Uno sabe que su familia puede llegar a ser decepcionante, vergonzosa, ruin, pero los amigos... Los amigos se supone que deben ser leales, Adam era mi único amigo, él juraba que la lealtad era lo más importante, pero mintió. Mintió cuando me dijo que le importaba, mintió cuando me dijo que me quería, mintió cuando me dijo que le parecía hermosa, mintió respecto a Estefanía, mintió respecto a todo. Mi razón para vivir fue un espejismo que al final me dejó más rota y sola que cuando lo encontré.

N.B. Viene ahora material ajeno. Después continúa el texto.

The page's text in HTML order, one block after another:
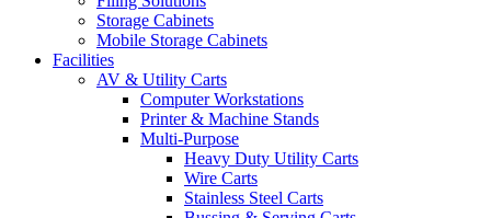
Storage Cabinets
Mobile Storage Cabinets
Facilities
AV & Utility Carts
Computer Workstations
Printer & Machine Stands
Multi-Purpose
Heavy Duty Utility Carts
Wire Carts
Stainless Steel Carts
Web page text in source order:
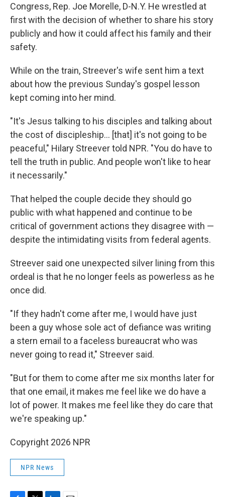
Congress, Rep. Joe Morelle, D-N.Y. He wrestled at
first with the decision of whether to share his story
publicly and how it could affect his family and their
safety.
While on the train, Streever's wife sent him a text
about how the previous Sunday's gospel lesson
kept coming into her mind.
"It's Jesus talking to his disciples and talking about
the cost of discipleship… [that] it's not going to be
peaceful," Hilary Streever told NPR. "You do have to
tell the truth in public. And people won't like to hear
it necessarily."
That helped the couple decide they should go
public with what happened and continue to be
critical of government actions they disagree with —
despite the intimidating visits from federal agents.
Streever said one unexpected silver lining from this
ordeal is that he no longer feels as powerless as he
once did.
"If they hadn't come after me, I would have just
been a guy whose sole act of defiance was writing
a stern email to a faceless bureaucrat who was
never going to read it," Streever said.
"But for them to come after me six months later for
that one email, it makes me feel like we do have a
lot of power. It makes me feel like they do care that
we're speaking up."
Copyright 2026 NPR
NPR News
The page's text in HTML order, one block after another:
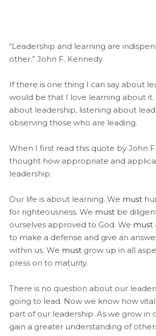
“Leadership and learning are
other.” John F. Kennedy
If there is one thing I can say about
would be that I love learning about it.
about leadership, listening about
observing those who are leading.
When I first read this quote by John
thought how appropriate and
leadership.
Our life is about learning. We must
for righteousness. We mustbe
ourselves approved to God. We must
to make a defense and give an
within us. We mustgrow up in all
press on to maturity.
There is no question about our
going to lead. Now we know how vital
part of our leadership. As we grow in
gain a greater understanding of
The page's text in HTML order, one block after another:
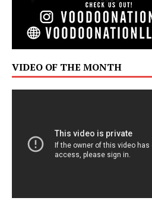
VIDEO OF THE MONTH
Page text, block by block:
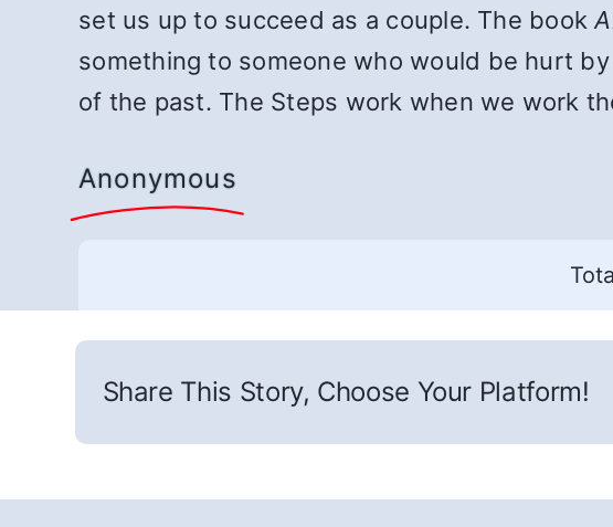
set us up to succeed as a couple. The book
something to someone who would be hurt
of the past. The Steps work when we work
Anonymous
Share This Story, Choose Your Platform!
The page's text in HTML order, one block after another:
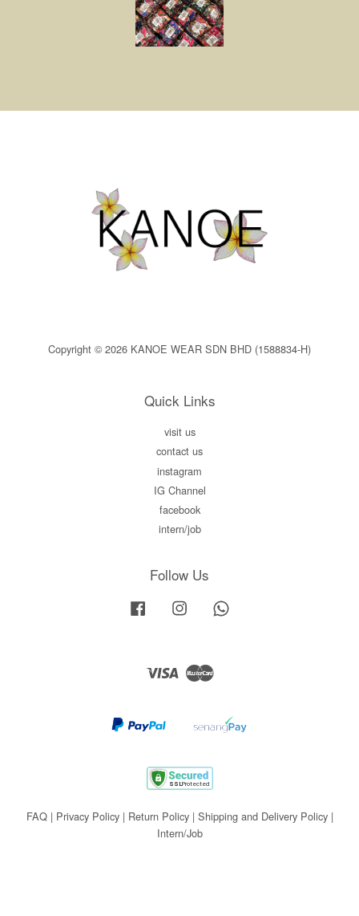
Copyright © 2026 KANOE WEAR SDN BHD (1588834-H)
Quick Links
visit us
contact us
instagram
IG Channel
facebook
intern/job
Follow Us
Facebook Instagram
Visa Master
FAQ| Privacy Policy| Return Policy| Shipping and Delivery Policy|
Intern/Job
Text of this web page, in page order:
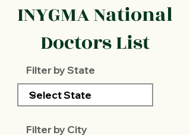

Después de la ruptura fui a mi casa. Entré sin cuidado y me arrojé en el sillón a llorar. De mi pecho emanaban sollozos tan fuertes que resonaban por toda la sala. Me cubrí la boca para no escucharme a mí misma, porque ya sentía suficiente vergüenza. Pero como el mundo estaba dispuesto a verme peor, mi madre salió de su habitación. Al verla intenté calmarme, me limpié las lágrimas que rebeldes siguieron brotando.
—¿Tengo que preguntar qué pasa? —inquirió examinándome con cuidado. Negué con la cabeza a la par que solté un largo suspiró—. ¿Tiene que ver con el bueno para nada?
—Sí. Ya no estamos juntos. Puedes decirme que tenías razón, que yo soy una idiota, reírte o simplemente fingir que no pasa nada —mascullé apabullada.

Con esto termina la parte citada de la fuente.